Later, Larry, Charles, and Raymond sat on the government fence, a barrier painted yellow and white at the end of the street. Rodney had politely asked them to leave, saying he planned to meet a girl he knew, a customer he had met at the record store. Raymond suspected that Rodney just wanted Larry and Charles out of his basement and had made up the date.

Larry and Charles had grown more belligerent behind the alcohol. Larry got louder, and Charles had become quiet, a bad sign. Raymond had taken them up on their offer to join them and was drinking a beer. He was three quarters done with it and could feel its effect. He had never had more than one, and he didn’t really care for the taste. But it made him feel older to drink with these two. He kept an eye out for anyone who might tell his parents that they had seen him drinking beer in the afternoon.
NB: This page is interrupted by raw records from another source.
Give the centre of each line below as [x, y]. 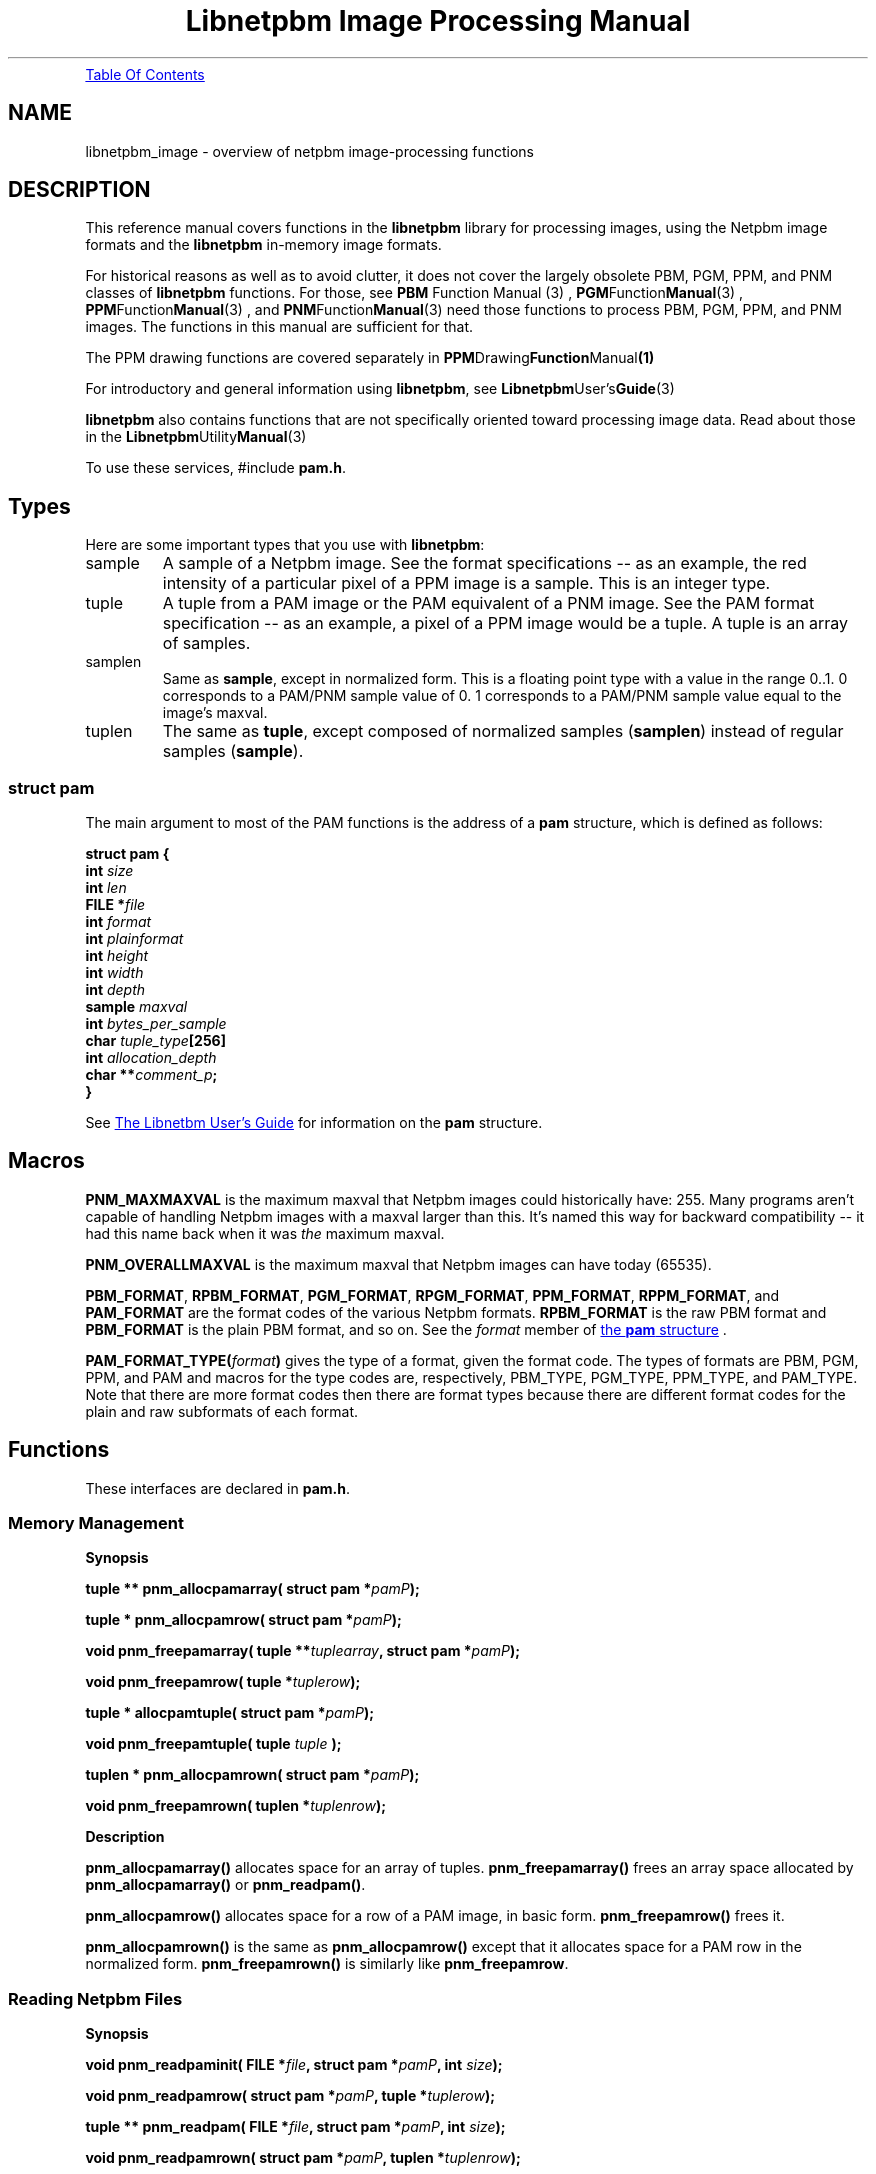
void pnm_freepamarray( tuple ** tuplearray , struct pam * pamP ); [303, 1651]
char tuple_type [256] [155, 1041]
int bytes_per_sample [156, 1024]
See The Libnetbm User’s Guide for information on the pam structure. [314, 1123]
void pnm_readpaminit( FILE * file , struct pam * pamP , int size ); [294, 2065]
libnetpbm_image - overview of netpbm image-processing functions [309, 151]
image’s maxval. [215, 713]
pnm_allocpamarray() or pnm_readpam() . [225, 1885]
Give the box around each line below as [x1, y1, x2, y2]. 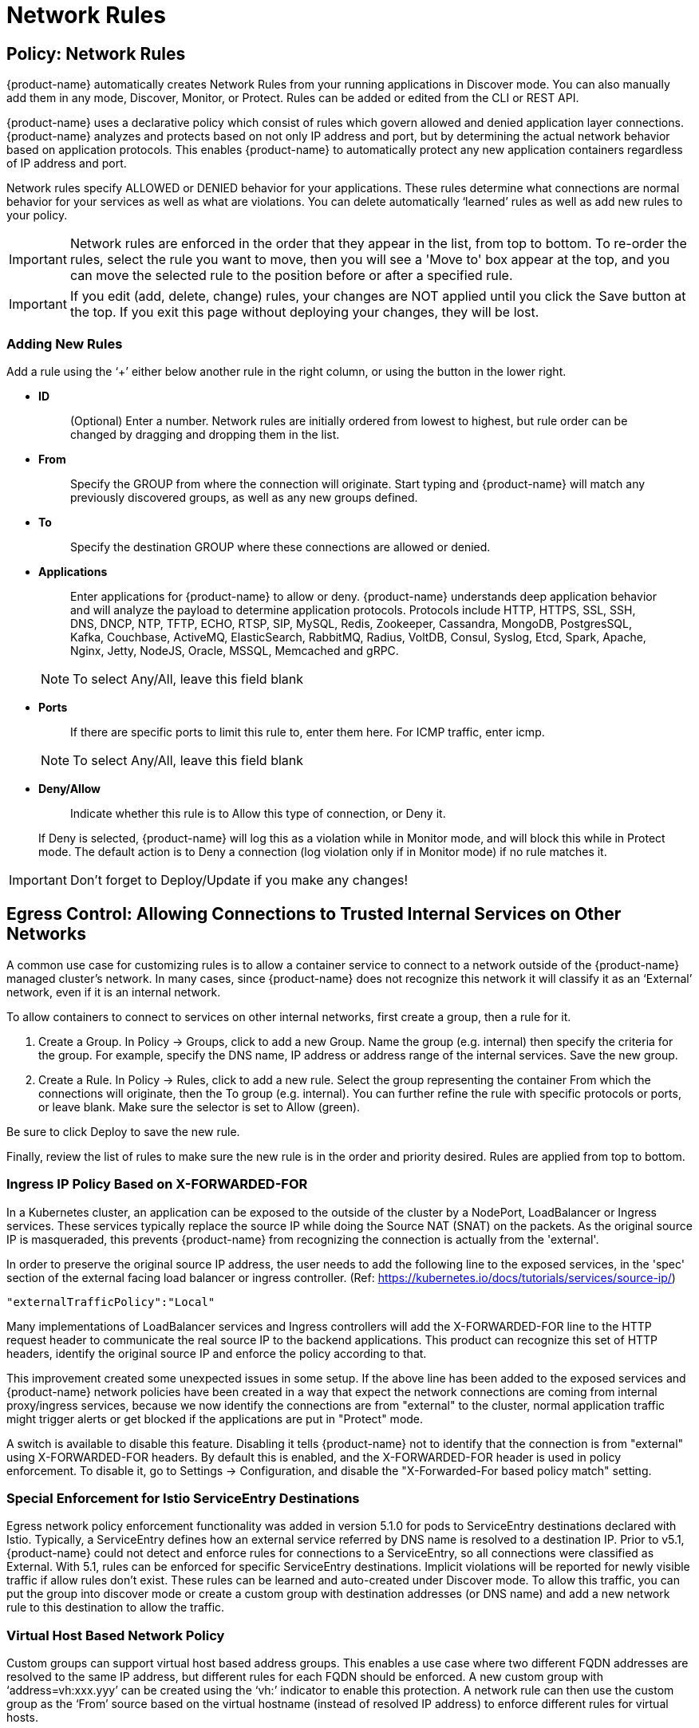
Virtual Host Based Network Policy [6, 1627, 225, 1643]
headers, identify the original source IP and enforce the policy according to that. [6, 1346, 427, 1360]
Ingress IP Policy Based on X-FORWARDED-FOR [6, 1176, 308, 1193]
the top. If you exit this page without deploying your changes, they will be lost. [69, 304, 539, 321]
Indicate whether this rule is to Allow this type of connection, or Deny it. [70, 806, 446, 820]
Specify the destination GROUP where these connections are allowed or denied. [70, 539, 491, 554]
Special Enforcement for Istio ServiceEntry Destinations [6, 1489, 360, 1506]
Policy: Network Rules [6, 43, 186, 64]
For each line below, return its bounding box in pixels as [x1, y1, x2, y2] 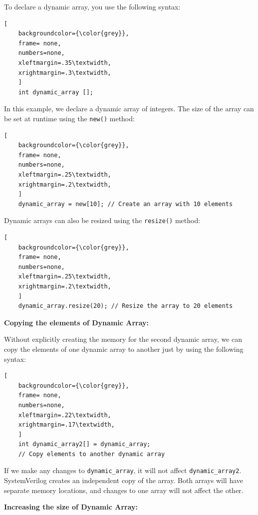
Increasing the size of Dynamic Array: [4, 502, 138, 512]
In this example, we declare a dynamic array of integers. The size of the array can [4, 103, 254, 114]
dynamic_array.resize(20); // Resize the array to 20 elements [18, 302, 233, 310]
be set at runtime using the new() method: [4, 113, 135, 123]
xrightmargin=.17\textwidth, [18, 421, 115, 429]
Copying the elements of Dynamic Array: [4, 317, 149, 327]
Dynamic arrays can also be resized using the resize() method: [4, 215, 201, 226]
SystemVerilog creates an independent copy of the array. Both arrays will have [4, 475, 243, 486]
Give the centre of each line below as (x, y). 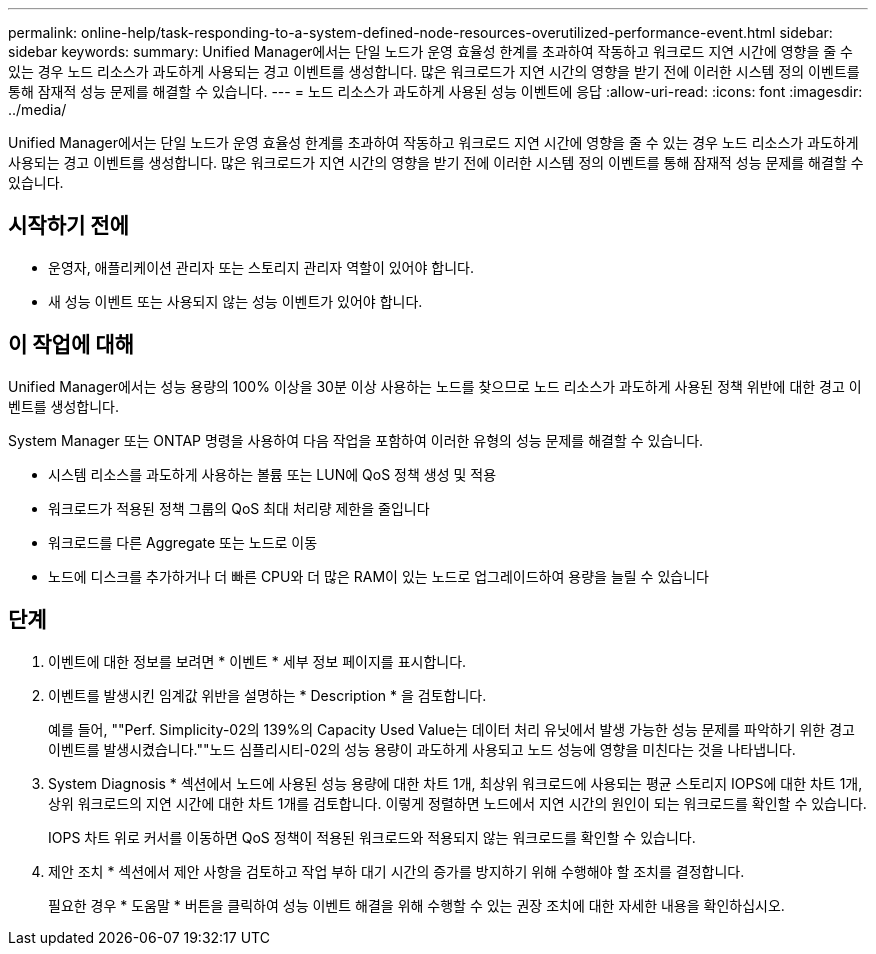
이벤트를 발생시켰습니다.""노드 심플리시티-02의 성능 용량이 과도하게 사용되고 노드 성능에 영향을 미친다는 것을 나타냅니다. (422, 749)
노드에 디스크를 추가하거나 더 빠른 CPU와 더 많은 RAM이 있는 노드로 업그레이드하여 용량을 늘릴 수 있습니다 (378, 576)
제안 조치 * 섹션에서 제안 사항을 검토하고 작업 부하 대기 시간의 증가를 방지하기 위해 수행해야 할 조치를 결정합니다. (396, 871)
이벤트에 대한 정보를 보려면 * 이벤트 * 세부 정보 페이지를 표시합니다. (257, 661)
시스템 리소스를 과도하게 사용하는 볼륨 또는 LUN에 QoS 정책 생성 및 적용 (272, 474)
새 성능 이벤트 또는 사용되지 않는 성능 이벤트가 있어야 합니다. (235, 301)
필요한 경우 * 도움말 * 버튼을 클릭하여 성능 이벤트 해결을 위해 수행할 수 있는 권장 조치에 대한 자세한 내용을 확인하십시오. (416, 905)
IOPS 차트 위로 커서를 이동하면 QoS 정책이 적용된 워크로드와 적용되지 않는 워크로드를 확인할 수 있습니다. (372, 837)
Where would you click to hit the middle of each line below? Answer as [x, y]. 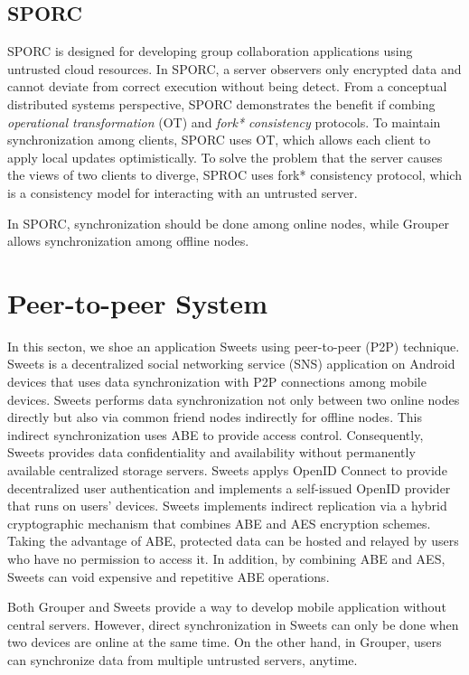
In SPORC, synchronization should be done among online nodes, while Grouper [228, 223]
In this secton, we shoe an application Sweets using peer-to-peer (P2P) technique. [234, 346]
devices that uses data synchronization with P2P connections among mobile [217, 382]
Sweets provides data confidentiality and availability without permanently [211, 452]
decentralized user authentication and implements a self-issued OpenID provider [229, 487]
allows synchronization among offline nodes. [128, 241]
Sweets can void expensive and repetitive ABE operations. [169, 576]
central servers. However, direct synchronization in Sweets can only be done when [233, 624]
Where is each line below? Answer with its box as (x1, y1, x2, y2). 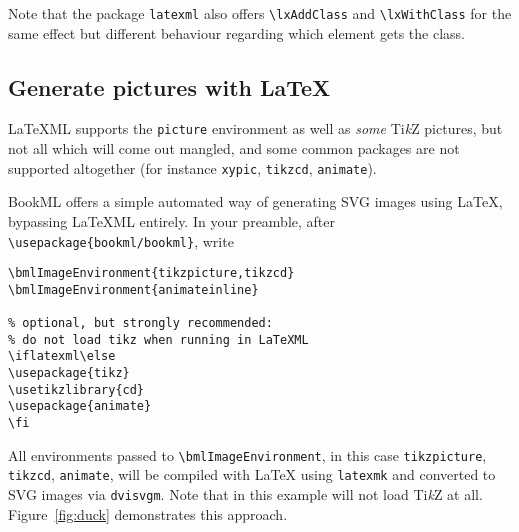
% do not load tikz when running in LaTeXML (8, 332, 309, 347)
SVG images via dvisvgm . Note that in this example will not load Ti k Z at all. (8, 484, 483, 505)
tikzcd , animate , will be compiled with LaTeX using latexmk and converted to (8, 464, 496, 485)
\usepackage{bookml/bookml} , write (8, 230, 234, 251)
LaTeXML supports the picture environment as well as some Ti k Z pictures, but (8, 118, 503, 139)
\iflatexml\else (8, 349, 116, 364)
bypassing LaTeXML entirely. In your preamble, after (8, 210, 335, 231)
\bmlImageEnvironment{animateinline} (8, 282, 259, 297)
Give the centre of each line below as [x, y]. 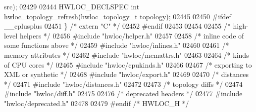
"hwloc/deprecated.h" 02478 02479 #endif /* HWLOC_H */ [97, 103]
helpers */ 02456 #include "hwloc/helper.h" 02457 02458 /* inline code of [132, 35]
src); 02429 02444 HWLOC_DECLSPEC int [72, 6]
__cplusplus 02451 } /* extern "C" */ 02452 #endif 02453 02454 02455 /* [117, 26]
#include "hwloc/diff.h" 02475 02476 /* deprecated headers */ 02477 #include [123, 93]
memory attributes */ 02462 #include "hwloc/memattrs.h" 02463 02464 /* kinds [127, 55]
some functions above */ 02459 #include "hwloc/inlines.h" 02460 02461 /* [117, 45]
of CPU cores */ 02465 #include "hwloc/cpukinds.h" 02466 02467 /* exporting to [128, 64]
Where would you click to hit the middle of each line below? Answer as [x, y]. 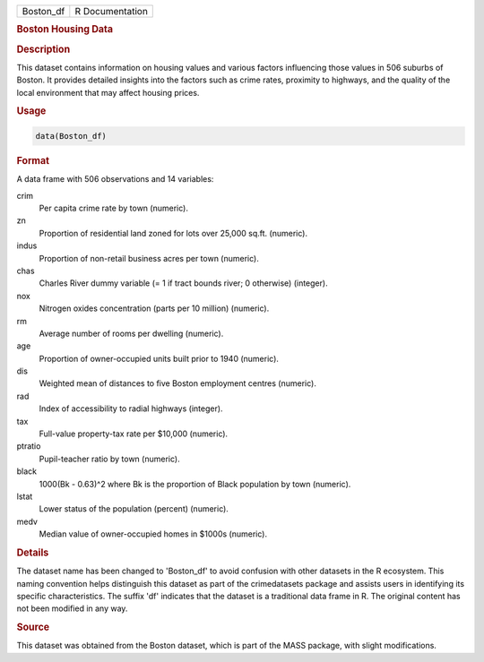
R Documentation [111, 11]
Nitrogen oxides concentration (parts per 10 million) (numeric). [154, 308]
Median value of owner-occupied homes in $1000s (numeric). [153, 534]
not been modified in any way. [72, 608]
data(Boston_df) [71, 136]
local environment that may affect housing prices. [108, 92]
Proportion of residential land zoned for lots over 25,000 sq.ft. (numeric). [173, 233]
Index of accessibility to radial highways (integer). [131, 408]
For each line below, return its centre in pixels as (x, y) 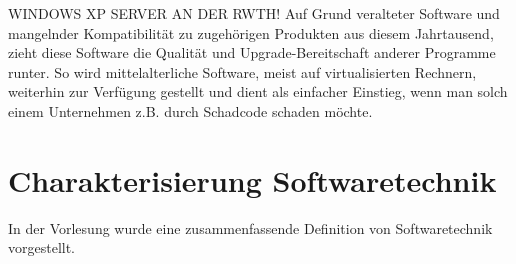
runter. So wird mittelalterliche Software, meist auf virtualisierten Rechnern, (242, 71)
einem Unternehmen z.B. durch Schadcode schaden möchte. (190, 110)
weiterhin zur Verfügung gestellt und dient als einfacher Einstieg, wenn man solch (258, 91)
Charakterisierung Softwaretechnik (252, 179)
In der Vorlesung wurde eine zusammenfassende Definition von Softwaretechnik (250, 227)
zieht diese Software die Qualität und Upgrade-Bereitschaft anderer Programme (252, 52)
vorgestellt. (42, 247)
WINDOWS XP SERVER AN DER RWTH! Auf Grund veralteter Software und (254, 13)
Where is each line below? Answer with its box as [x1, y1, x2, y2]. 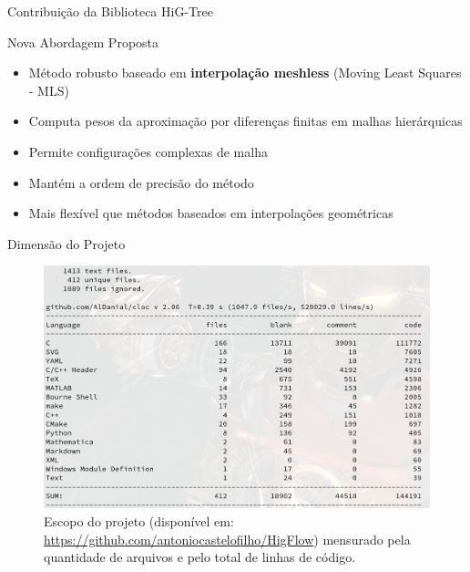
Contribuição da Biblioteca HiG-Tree [7, 2, 213, 20]
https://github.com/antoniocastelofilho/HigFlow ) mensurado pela [44, 529, 411, 548]
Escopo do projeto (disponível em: [44, 512, 234, 531]
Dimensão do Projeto [7, 234, 126, 253]
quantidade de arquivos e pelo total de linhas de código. [44, 547, 356, 567]
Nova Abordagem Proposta [7, 32, 159, 51]
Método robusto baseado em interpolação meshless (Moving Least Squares [28, 63, 462, 82]
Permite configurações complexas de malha [28, 141, 268, 161]
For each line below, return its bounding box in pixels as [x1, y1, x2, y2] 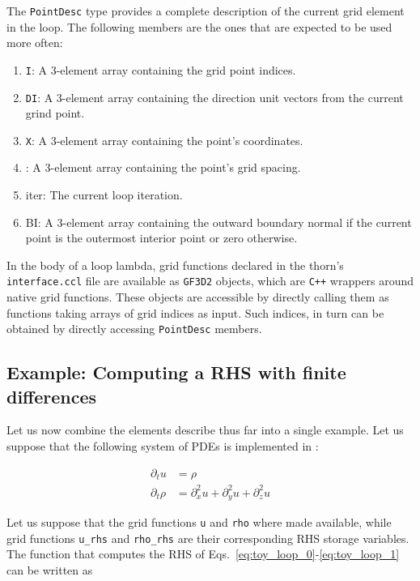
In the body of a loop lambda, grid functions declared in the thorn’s [6, 256, 344, 273]
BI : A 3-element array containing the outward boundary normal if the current [25, 213, 412, 230]
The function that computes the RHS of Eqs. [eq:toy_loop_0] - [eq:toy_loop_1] [6, 545, 400, 562]
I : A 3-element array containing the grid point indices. [25, 61, 296, 78]
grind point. [25, 105, 85, 122]
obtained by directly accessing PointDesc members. [6, 320, 262, 337]
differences [6, 383, 97, 408]
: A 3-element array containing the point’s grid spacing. [25, 159, 301, 176]
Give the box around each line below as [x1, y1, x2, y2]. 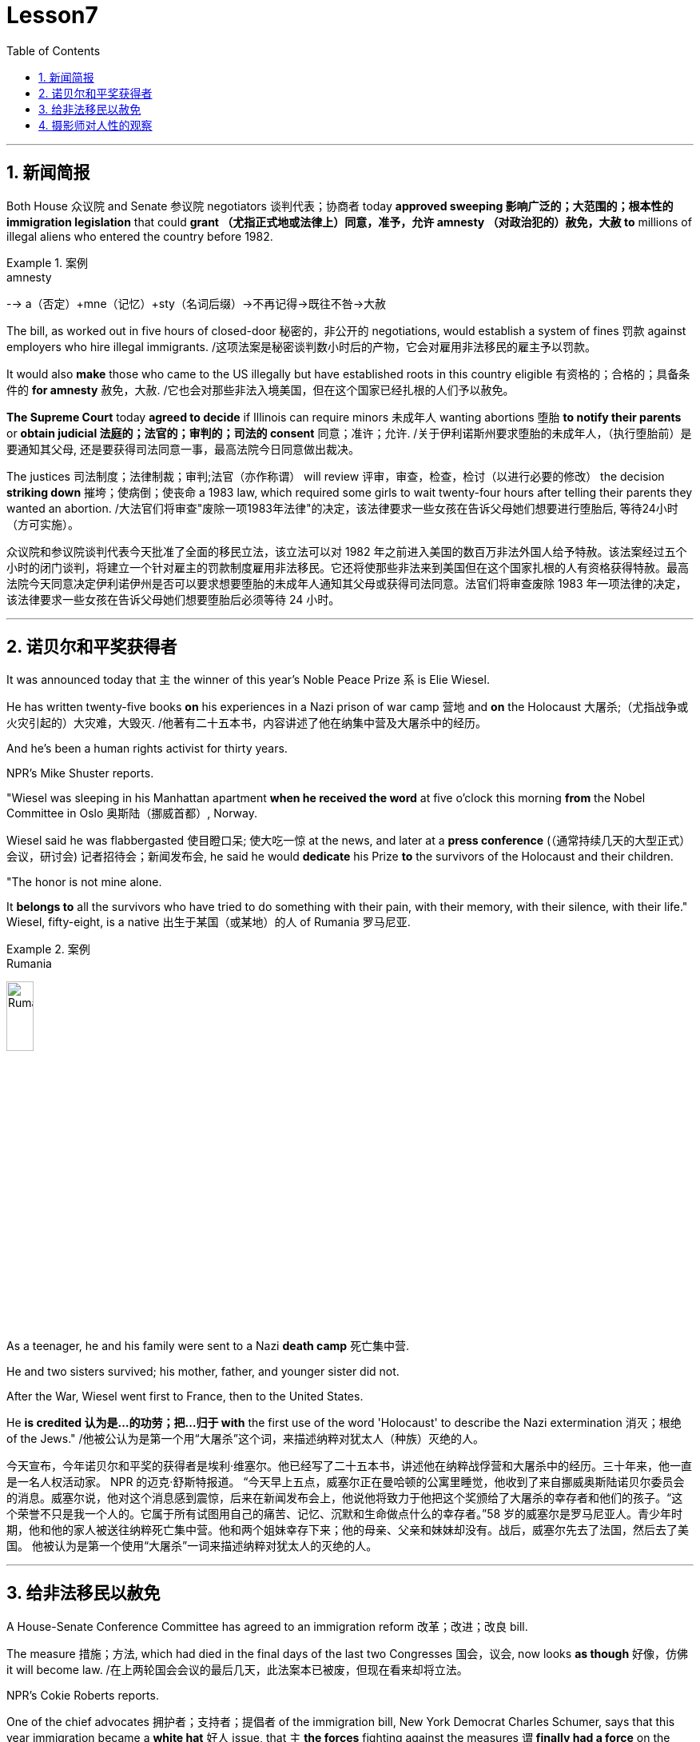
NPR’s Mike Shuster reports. [6, 766, 154, 781]
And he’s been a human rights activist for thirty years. [6, 741, 288, 756]
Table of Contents [6, 43, 101, 58]
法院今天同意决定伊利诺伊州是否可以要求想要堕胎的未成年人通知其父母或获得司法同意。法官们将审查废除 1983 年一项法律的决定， [6, 576, 687, 590]
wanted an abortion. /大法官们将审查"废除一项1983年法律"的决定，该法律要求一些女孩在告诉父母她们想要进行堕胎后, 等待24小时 [6, 501, 678, 515]
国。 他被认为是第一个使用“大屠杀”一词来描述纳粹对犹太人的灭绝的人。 [6, 1538, 378, 1552]
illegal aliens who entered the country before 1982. [6, 229, 273, 243]
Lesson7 [6, 2, 98, 29]

They talked about girls they’d like to have. They talked about the new Mach 1. As Larry had done many times, he asked if James and Raymond were related to Earl Monroe, and Raymond said, “Not that I know.”

There was a lull in the conversation while they swigged beer. Then Larry said, “Heard some white boys came through, couple weeks back.”

“White bitches, ” said Charles.

“Heard they talked some shit to your mom,” said Larry.

“She was walking home from the bus stop,” said Raymond. “They weren’t sayin it to her, exactly. She was passing by the market when they were callin out, is what it was.”

“So it was to her,” said Larry.

It wasn’t a question, so Raymond did not reply. His face grew warm with shame.

“Anyone did that to my mother,” said Charles, “they’d wake up in a grave.”

“My father say you got to be strong and shake it off,” said Raymond.

“Hmph,” said Larry.

“It was my mother, I’d go ahead and shoot the motherfuckers,” said Charles.

“Well,” said Raymond, hoping to put an end to the embarrassment of the conversation, “I got no gun.”

“Your brother got one,” said Charles.

“Huh?” said Raymond. “Go ahead, man, you know that ain’t right.”